▶ **Exercise**:
What are the lines, copied exactly, from the one containing "Isoflavone ME-344 Disrupts Redox" through the last line of the records below, both included?

(Items from a dataset)
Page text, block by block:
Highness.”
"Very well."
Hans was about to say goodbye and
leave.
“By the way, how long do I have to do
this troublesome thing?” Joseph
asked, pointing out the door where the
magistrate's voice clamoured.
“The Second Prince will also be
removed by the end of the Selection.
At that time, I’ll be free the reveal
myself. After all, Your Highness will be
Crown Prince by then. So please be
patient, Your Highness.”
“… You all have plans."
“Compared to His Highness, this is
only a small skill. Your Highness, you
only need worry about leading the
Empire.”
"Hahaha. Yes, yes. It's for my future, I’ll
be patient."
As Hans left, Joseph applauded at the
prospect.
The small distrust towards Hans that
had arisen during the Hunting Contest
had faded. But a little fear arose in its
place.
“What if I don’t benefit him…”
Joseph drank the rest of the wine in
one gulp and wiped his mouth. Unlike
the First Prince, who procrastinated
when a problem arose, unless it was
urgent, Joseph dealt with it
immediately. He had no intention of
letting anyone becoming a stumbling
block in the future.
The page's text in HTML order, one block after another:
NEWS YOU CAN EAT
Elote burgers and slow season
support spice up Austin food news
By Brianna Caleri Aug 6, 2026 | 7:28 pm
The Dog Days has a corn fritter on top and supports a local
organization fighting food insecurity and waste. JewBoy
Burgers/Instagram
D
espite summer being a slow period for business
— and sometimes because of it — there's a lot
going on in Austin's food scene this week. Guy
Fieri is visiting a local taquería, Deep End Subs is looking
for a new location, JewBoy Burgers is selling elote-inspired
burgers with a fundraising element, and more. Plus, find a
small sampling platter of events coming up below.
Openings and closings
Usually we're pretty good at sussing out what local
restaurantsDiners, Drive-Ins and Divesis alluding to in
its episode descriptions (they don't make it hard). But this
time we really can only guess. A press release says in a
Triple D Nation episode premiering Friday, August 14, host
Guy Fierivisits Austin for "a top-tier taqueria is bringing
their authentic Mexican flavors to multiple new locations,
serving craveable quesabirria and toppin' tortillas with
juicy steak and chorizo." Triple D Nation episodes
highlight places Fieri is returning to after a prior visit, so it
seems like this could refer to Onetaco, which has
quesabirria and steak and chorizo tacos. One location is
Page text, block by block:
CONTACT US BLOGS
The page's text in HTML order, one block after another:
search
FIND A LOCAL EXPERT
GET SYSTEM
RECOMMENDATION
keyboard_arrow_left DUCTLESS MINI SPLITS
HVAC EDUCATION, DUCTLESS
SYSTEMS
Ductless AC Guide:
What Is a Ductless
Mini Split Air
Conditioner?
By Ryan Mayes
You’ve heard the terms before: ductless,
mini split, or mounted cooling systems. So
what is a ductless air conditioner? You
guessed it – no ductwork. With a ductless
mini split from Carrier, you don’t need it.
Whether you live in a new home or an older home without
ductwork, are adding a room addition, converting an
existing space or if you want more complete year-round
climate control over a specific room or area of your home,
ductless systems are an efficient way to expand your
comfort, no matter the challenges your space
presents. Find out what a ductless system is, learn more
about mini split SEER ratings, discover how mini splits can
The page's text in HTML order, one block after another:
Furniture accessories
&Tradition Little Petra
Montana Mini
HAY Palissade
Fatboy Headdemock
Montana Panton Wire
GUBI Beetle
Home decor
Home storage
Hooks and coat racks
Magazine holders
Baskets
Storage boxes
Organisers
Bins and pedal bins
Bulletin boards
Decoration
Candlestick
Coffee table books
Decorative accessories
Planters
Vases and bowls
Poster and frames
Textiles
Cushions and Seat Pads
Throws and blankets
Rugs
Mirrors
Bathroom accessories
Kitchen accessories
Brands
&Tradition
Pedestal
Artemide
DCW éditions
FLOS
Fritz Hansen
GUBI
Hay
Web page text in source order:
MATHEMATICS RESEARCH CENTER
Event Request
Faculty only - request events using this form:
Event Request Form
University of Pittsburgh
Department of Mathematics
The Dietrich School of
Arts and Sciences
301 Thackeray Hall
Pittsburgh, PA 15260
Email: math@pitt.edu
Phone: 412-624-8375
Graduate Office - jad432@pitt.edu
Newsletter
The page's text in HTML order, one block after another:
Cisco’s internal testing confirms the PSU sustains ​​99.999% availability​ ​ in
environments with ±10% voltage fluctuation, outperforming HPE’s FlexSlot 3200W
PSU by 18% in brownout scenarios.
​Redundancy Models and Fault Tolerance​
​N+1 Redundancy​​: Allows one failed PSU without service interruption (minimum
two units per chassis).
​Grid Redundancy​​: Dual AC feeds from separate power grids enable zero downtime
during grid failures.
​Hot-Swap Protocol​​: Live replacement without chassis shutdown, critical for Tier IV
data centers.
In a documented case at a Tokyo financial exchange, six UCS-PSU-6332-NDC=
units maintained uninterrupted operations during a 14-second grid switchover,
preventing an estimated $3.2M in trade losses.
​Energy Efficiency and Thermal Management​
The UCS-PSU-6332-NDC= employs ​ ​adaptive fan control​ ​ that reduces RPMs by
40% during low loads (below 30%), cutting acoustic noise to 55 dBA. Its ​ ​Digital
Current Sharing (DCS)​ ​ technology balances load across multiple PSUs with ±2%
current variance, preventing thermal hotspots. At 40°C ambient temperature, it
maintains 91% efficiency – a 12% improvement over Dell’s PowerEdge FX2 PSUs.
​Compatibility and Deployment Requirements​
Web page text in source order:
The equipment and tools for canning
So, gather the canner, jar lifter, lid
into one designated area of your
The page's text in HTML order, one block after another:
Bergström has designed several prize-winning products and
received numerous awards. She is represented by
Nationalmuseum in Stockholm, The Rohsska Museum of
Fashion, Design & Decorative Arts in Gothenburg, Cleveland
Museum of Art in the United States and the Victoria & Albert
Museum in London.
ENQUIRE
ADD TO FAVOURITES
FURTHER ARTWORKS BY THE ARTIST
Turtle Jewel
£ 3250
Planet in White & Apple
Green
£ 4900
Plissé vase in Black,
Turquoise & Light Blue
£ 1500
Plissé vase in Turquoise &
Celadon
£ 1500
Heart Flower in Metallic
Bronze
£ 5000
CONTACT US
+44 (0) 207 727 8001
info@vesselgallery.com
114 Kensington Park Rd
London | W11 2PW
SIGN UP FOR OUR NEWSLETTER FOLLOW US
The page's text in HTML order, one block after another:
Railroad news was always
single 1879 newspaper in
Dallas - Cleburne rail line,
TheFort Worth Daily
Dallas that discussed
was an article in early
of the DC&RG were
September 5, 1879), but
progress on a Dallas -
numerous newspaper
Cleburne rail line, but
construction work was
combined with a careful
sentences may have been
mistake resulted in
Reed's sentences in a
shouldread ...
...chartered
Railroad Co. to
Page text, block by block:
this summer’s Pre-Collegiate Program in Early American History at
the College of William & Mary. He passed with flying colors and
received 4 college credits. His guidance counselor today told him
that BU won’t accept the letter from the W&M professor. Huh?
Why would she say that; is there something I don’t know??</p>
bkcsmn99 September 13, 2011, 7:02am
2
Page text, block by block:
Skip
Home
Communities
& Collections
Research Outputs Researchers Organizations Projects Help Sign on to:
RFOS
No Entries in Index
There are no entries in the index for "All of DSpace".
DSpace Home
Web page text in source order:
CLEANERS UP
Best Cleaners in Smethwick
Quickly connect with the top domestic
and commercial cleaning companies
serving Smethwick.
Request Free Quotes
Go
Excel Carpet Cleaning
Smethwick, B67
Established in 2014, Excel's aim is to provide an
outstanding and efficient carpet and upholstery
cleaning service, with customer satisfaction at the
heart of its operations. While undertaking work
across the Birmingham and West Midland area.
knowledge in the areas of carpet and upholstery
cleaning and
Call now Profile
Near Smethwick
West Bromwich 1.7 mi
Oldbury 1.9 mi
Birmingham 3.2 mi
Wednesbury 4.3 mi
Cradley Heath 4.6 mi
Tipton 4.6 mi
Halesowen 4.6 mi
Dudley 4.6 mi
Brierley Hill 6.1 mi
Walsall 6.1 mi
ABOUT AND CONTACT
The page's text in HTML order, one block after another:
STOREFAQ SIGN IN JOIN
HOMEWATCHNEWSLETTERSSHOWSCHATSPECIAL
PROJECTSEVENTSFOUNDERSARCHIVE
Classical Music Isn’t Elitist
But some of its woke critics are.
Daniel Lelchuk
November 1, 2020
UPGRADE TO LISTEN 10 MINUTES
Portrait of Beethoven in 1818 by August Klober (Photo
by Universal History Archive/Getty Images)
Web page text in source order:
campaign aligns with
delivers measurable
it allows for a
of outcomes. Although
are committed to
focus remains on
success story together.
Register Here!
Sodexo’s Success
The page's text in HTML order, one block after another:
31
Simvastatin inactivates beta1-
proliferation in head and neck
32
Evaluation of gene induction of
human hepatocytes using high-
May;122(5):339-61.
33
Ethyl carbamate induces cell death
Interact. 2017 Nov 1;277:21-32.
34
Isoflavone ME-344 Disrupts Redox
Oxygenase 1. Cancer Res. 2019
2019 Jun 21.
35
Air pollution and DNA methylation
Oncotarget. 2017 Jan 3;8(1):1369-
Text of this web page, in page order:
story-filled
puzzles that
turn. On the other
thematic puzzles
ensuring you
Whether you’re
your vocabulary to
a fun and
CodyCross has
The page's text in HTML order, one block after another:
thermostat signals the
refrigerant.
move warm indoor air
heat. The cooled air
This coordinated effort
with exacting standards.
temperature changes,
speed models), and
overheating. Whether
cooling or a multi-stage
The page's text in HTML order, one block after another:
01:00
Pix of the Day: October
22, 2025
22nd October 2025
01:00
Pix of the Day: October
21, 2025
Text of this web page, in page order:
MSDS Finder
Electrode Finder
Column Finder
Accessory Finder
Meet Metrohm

▶ **Response to the task**:
Isoflavone ME-344 Disrupts Redox
Oxygenase 1. Cancer Res. 2019
2019 Jun 21.
35
Air pollution and DNA methylation
Oncotarget. 2017 Jan 3;8(1):1369-
Text of this web page, in page order:
story-filled
puzzles that
turn. On the other
thematic puzzles
ensuring you
Whether you’re
your vocabulary to
a fun and
CodyCross has
The page's text in HTML order, one block after another:
thermostat signals the
refrigerant.
move warm indoor air
heat. The cooled air
This coordinated effort
with exacting standards.
temperature changes,
speed models), and
overheating. Whether
cooling or a multi-stage
The page's text in HTML order, one block after another:
01:00
Pix of the Day: October
22, 2025
22nd October 2025
01:00
Pix of the Day: October
21, 2025
Text of this web page, in page order:
MSDS Finder
Electrode Finder
Column Finder
Accessory Finder
Meet Metrohm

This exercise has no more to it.